Director Courtney Ch’ng Lancaster and designer Lindsay Woods do their best to transition between an emerging artist’s studio and a chic gallery space on an shoestring indie budget, aided in part by Andy Trithardt’s slick original score. What works best aesthetically is “Dorie,” the disturbingly textured sculpture, coloured in the same shade as the show’s title; revealed late in the show, it seems to indicate a strong plausibility, absent in the source material, that Dorian herself has mutilated her representation to match her feelings of self-worth.

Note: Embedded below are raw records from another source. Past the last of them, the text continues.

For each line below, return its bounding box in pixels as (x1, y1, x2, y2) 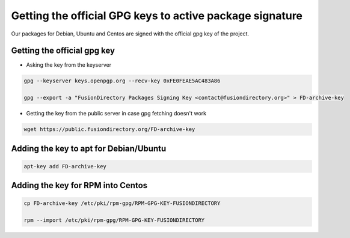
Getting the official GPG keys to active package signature (11, 9, 303, 22)
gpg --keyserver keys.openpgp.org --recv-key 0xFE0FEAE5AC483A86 (23, 78, 221, 84)
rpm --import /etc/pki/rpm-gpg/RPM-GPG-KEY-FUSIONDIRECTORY (23, 217, 205, 224)
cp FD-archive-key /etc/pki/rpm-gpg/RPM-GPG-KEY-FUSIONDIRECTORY (23, 200, 221, 207)
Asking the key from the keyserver (26, 61, 111, 69)
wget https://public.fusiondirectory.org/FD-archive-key (23, 126, 195, 133)
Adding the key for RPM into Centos (11, 180, 148, 191)
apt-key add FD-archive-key (23, 163, 106, 169)
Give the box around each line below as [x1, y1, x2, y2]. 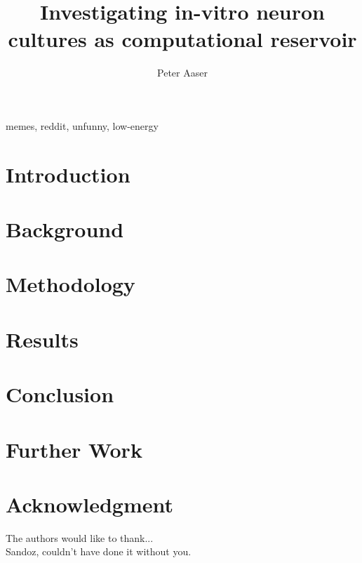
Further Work [6, 435, 142, 463]
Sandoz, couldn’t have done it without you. [6, 544, 192, 559]
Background [6, 215, 124, 244]
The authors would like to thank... [6, 530, 154, 545]
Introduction [6, 159, 130, 188]
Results [6, 324, 79, 353]
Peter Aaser [157, 65, 208, 80]
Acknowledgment [6, 489, 173, 518]
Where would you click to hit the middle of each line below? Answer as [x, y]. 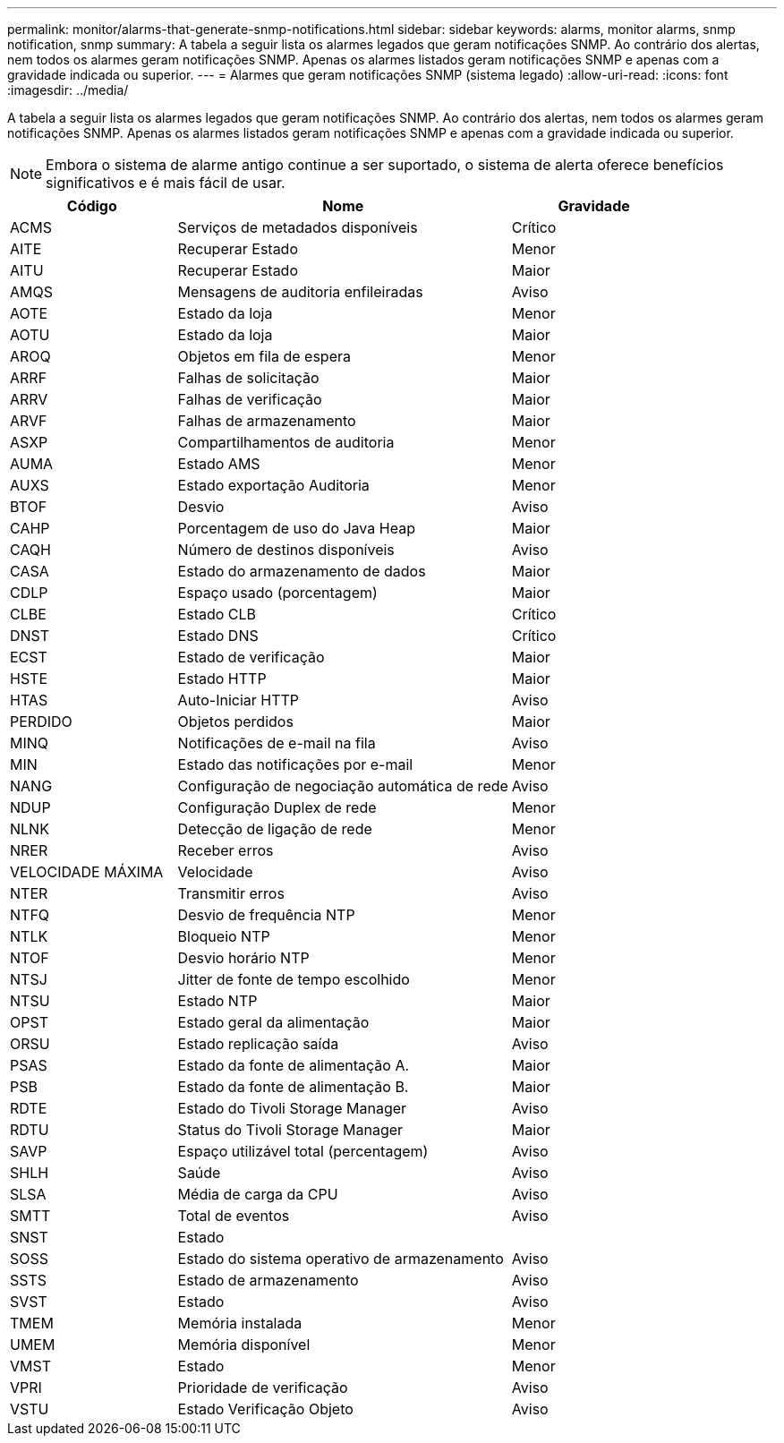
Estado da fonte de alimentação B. [293, 1087]
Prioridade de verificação [263, 1387]
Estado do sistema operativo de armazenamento [341, 1259]
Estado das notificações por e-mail [295, 764]
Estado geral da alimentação [273, 1022]
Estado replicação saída [258, 1044]
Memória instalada [240, 1323]
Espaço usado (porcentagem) [277, 593]
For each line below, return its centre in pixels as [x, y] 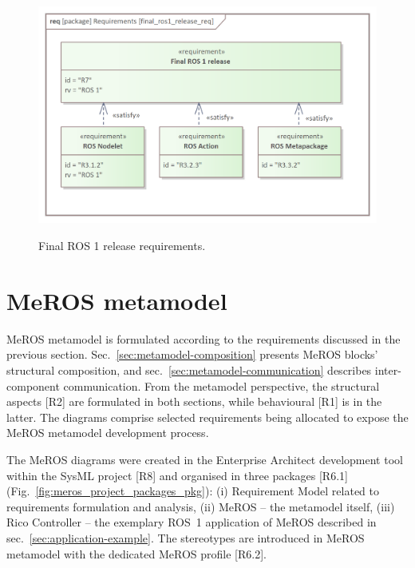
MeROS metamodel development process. [108, 433]
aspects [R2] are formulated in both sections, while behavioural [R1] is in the [194, 401]
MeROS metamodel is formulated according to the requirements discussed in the [204, 338]
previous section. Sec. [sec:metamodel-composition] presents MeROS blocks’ [192, 354]
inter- [388, 369]
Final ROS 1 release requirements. [122, 246]
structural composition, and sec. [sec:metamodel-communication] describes [189, 369]
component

Read and Langille deliver career-best performances; the show was, after all, tailored to showcase their company, and we haven’t seen either in recent roles that have played so well to their strengths. Huizi also impresses in the limited time her morally conflicted artist spends in Dorian’s orbit before she spins off. The most challenging part of the show, which isn’t quite solved, is the subtle differentiation between “good” and “bad” art; a supposedly disastrous performance of Romeo and Juliet isn’t noticeably different than the supposedly promising excerpts we see before its opening night. (In contrast, Lancaster wisely uses blank canvas and lighting to suggest exquisite paintings in Opal and Laura’s gallery.) There’s a lot to unpack in Van Soelen’s topical script, and a bit more “less is more” in the staging might help keep the focus there, rather than on any artwork beyond the pivotal “mirror up to nature” sculpture.
To October 1, The Commons (587a College Street), Wednesday-Sunday, 8 p.m., Sunday, 2 p.m., $15-$25.